> _What you have to do_: Once the line with "if you do not have a VAT number). It" is found in the entries below, print it and each following line exactly, stopping after the line with "Ray-Ban Meta Blayzer"; print nothing else.

++++++

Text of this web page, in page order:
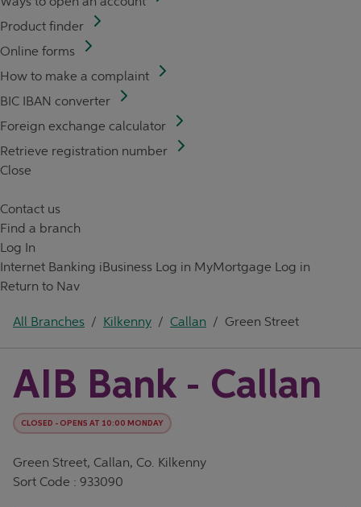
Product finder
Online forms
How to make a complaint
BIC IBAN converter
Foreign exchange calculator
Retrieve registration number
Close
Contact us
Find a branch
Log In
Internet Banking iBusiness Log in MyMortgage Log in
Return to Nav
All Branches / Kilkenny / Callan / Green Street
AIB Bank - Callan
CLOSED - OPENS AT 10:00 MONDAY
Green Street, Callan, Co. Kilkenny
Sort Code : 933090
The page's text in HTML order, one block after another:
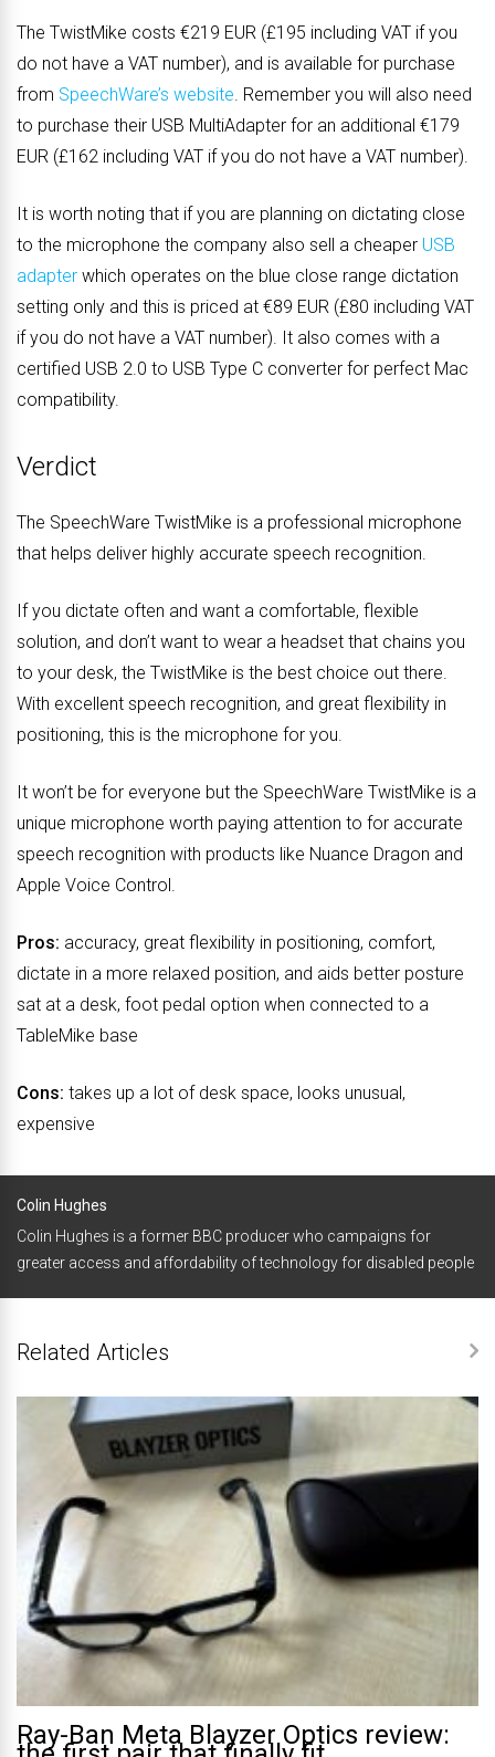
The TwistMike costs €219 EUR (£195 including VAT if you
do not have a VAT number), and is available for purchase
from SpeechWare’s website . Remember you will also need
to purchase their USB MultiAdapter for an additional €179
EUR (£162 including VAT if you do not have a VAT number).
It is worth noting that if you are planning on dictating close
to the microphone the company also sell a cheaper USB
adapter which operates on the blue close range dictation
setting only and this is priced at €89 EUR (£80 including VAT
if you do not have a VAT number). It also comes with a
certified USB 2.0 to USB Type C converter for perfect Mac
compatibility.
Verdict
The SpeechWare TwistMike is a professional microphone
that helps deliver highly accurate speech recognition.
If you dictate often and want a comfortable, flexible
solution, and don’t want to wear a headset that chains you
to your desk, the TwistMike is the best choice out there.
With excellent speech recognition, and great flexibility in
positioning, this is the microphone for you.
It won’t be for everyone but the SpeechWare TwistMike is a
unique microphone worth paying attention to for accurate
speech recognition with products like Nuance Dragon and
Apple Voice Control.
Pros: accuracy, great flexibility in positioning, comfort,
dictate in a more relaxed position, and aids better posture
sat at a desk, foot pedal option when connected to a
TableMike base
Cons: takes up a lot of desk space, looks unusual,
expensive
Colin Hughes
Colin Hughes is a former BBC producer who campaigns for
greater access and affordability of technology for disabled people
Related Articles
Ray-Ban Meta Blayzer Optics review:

++++++

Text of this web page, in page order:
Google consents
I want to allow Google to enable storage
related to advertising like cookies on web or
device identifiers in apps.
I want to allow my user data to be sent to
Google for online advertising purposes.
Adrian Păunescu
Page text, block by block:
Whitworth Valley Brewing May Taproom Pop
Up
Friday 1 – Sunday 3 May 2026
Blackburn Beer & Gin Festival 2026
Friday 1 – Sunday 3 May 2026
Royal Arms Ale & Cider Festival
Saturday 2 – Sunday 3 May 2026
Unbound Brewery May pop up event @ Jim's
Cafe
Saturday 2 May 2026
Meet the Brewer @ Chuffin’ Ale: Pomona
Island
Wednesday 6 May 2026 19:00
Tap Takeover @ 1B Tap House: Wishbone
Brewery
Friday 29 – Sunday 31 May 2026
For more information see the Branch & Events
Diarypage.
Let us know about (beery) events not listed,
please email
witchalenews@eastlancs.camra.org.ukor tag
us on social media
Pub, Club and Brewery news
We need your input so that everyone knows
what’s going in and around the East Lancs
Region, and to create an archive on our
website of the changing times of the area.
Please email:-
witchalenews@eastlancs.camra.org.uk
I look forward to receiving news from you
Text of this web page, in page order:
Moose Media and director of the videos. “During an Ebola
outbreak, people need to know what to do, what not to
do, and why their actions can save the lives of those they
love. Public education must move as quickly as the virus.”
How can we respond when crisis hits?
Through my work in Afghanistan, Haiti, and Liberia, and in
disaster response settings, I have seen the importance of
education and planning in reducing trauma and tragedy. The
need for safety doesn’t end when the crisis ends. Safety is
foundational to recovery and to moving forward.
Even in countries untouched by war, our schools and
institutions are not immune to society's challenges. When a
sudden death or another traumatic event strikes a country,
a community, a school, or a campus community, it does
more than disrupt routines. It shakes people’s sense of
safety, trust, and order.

++++++

> _Solution below_:
if you do not have a VAT number). It also comes with a
certified USB 2.0 to USB Type C converter for perfect Mac
compatibility.
Verdict
The SpeechWare TwistMike is a professional microphone
that helps deliver highly accurate speech recognition.
If you dictate often and want a comfortable, flexible
solution, and don’t want to wear a headset that chains you
to your desk, the TwistMike is the best choice out there.
With excellent speech recognition, and great flexibility in
positioning, this is the microphone for you.
It won’t be for everyone but the SpeechWare TwistMike is a
unique microphone worth paying attention to for accurate
speech recognition with products like Nuance Dragon and
Apple Voice Control.
Pros: accuracy, great flexibility in positioning, comfort,
dictate in a more relaxed position, and aids better posture
sat at a desk, foot pedal option when connected to a
TableMike base
Cons: takes up a lot of desk space, looks unusual,
expensive
Colin Hughes
Colin Hughes is a former BBC producer who campaigns for
greater access and affordability of technology for disabled people
Related Articles
Ray-Ban Meta Blayzer Optics review:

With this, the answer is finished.